_EXERCISE OBJECTIVE_: Scan the entries below and extract each line with the word "Zeitschriftenabo" in it.

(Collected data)
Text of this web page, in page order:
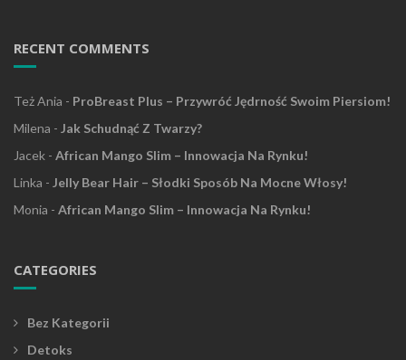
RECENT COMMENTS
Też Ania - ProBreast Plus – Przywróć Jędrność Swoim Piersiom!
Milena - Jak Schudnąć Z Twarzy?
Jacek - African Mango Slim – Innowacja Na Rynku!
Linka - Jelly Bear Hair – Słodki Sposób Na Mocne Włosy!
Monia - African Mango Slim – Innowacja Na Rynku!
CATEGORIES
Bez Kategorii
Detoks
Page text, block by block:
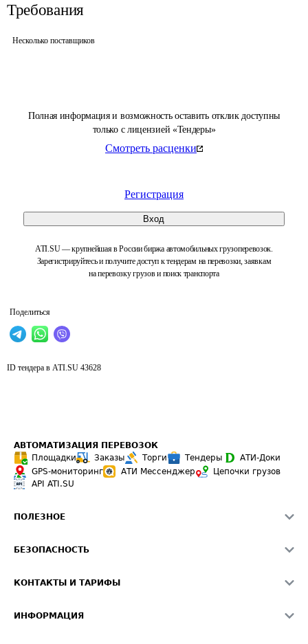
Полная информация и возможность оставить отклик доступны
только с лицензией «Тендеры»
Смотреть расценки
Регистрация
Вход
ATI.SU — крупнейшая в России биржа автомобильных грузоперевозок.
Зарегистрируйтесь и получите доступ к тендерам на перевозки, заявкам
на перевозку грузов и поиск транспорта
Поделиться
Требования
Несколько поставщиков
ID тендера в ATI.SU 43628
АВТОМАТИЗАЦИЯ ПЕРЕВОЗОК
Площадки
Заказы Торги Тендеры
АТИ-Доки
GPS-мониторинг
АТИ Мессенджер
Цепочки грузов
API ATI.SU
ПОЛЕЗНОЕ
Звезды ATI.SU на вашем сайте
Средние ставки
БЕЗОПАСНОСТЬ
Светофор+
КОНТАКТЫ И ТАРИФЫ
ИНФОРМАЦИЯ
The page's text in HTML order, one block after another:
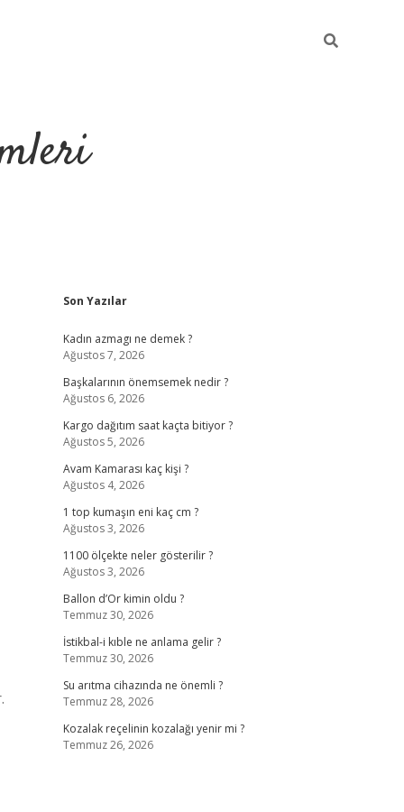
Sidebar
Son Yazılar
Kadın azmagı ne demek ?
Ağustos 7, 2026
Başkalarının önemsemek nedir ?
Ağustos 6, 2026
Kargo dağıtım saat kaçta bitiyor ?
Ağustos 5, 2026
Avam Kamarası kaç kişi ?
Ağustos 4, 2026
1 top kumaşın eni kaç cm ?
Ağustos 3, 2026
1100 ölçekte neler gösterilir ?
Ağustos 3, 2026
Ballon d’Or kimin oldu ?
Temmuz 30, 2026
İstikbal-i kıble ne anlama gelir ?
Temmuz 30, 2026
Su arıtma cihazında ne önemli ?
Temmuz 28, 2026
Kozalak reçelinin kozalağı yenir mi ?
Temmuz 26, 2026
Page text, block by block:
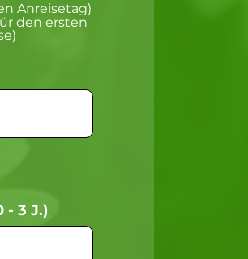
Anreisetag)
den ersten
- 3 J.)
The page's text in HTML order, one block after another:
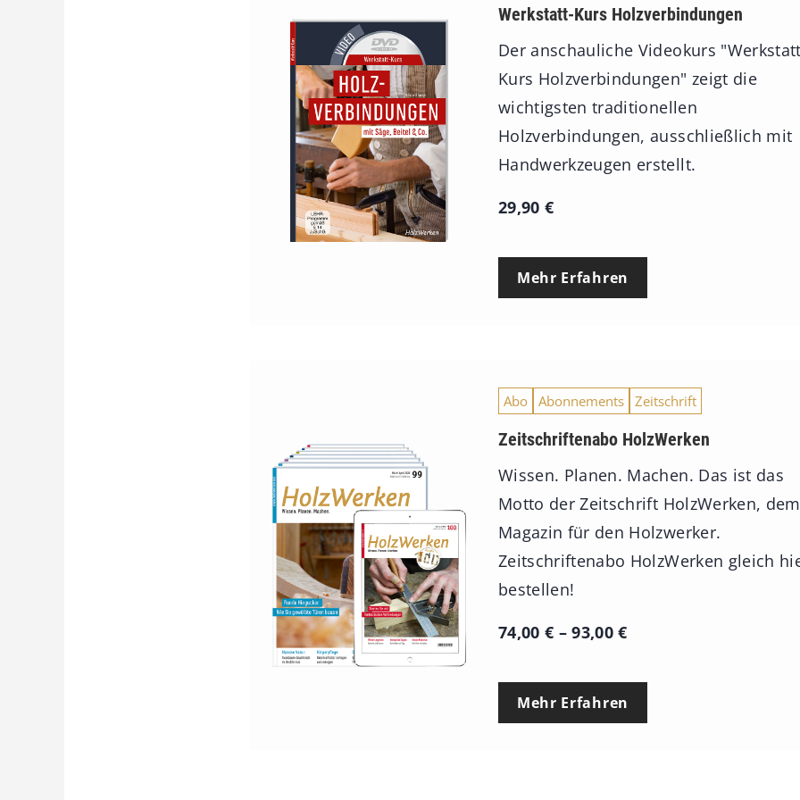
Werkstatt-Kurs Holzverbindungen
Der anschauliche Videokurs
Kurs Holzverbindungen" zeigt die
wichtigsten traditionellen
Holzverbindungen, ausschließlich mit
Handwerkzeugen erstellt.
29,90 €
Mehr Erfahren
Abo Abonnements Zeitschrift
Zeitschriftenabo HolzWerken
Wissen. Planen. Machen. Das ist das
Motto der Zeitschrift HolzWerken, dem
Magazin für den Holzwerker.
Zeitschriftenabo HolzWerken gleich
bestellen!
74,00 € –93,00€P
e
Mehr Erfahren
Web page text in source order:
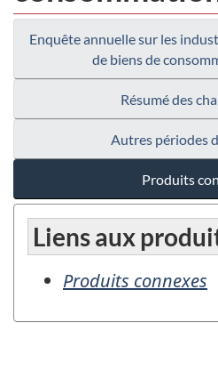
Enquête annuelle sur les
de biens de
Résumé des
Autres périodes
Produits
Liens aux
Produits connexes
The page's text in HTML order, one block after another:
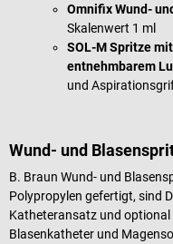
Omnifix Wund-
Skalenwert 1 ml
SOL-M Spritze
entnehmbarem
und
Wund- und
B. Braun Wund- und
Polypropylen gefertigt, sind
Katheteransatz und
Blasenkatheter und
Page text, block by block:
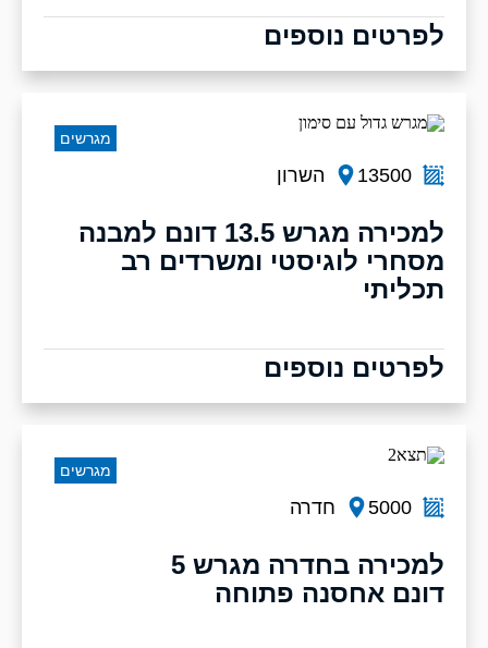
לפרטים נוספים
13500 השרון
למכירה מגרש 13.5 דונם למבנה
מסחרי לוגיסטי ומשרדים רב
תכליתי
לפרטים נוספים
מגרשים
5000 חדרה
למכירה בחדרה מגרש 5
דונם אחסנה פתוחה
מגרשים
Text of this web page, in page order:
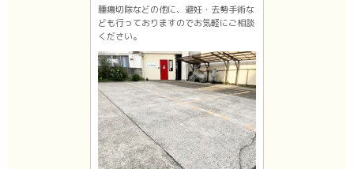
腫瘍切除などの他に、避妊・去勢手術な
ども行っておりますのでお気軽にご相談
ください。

_YOUR RESPONSE_:
Zeitschriftenabo HolzWerken
Zeitschriftenabo HolzWerken gleich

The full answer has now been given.